Saved data entries:
--- START ---

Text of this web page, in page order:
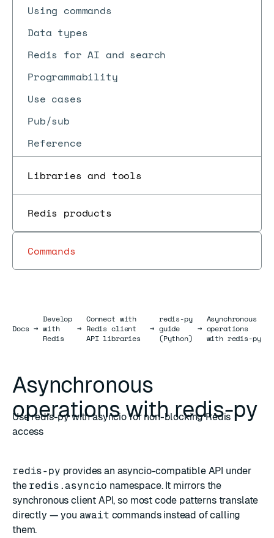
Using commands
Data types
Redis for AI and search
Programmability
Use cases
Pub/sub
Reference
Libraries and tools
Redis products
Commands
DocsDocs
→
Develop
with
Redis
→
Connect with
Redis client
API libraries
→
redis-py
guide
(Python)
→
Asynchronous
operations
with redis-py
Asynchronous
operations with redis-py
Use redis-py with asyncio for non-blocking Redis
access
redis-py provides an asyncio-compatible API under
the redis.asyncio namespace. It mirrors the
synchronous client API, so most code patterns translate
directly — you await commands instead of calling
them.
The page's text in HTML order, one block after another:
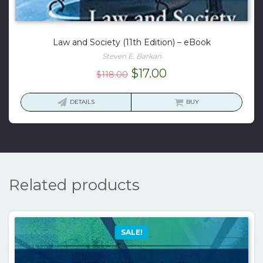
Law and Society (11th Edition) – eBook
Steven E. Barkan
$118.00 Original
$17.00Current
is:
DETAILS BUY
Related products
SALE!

--- END ---

Required work.
Each line of the data that has the string "client" counts once; give the total and nothing else.

Output for this task.
2